**WHAT IS EXPECTED**
Using the data below, set down every line from the one containing "Reference (35, 163)" through the one containing "基础类型setter 报文结构表： 字段名", inclusive and unchanged. Pictures are to be skipped.

**DATA FOR THE TASK**
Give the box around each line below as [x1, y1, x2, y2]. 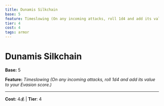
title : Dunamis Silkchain [5, 7, 58, 12]
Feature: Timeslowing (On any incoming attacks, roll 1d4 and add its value [5, 76, 155, 82]
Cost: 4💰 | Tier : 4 [5, 96, 42, 102]
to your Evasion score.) [5, 82, 52, 87]
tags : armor [5, 30, 29, 35]
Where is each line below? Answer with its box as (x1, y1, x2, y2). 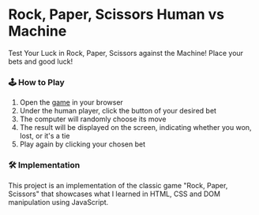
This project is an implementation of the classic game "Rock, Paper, (8, 180, 228, 190)
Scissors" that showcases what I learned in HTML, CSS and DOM (8, 189, 221, 198)
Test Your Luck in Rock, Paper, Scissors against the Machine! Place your (8, 48, 243, 57)
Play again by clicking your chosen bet (19, 139, 146, 149)
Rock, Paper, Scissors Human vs (8, 6, 225, 24)
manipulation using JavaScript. (8, 197, 109, 206)
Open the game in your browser (19, 98, 124, 107)
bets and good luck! (8, 57, 73, 66)
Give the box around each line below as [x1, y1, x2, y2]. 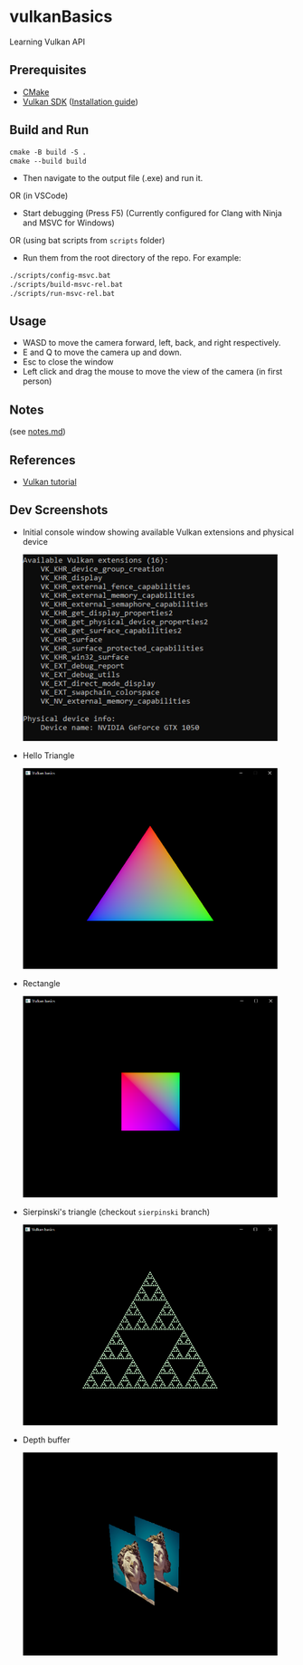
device [22, 536, 48, 547]
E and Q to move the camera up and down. [22, 347, 183, 358]
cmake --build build [9, 157, 88, 166]
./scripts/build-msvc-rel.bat [9, 280, 124, 289]
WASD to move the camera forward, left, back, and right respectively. [22, 338, 281, 348]
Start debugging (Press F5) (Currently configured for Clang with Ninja [22, 207, 282, 218]
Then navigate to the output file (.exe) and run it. [22, 172, 204, 183]
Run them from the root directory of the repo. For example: [22, 252, 241, 263]
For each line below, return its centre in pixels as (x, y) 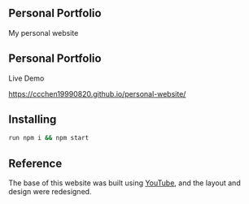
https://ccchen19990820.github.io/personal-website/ (97, 93)
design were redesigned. (50, 192)
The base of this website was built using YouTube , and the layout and (125, 183)
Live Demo (26, 78)
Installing (33, 120)
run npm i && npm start (49, 138)
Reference (35, 163)
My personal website (44, 33)
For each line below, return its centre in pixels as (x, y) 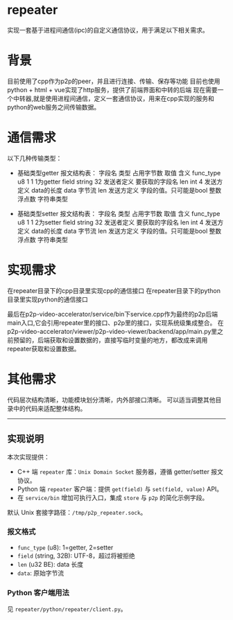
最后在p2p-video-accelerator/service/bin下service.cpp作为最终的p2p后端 (113, 314)
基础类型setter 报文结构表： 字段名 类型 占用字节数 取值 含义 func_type (119, 213)
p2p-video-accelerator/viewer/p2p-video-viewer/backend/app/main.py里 (112, 331)
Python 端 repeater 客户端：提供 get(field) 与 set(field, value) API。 (120, 489)
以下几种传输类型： (35, 158)
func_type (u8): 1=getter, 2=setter (65, 547)
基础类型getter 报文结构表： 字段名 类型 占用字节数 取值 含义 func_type (119, 172)
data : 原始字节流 (41, 573)
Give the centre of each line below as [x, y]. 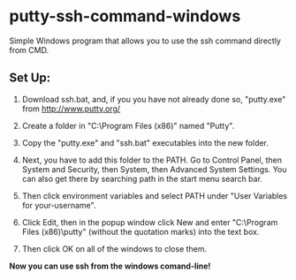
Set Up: [30, 78]
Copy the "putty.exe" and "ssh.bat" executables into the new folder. [145, 142]
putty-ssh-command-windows [125, 16]
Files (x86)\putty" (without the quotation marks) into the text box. [140, 231]
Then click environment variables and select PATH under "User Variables [155, 195]
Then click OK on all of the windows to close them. [114, 248]
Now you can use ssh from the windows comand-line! [110, 266]
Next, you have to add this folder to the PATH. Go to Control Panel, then [152, 160]

**SOLVED EXERCISE**
Reference (35, 163)
My personal website (44, 33)
For each line below, return its centre in pixels as (x, y) 
最后在p2p-video-accelerator/service/bin下service.cpp作为最终的p2p后端 (113, 314)
基础类型setter 报文结构表： 字段名 类型 占用字节数 取值 含义 func_type (119, 213)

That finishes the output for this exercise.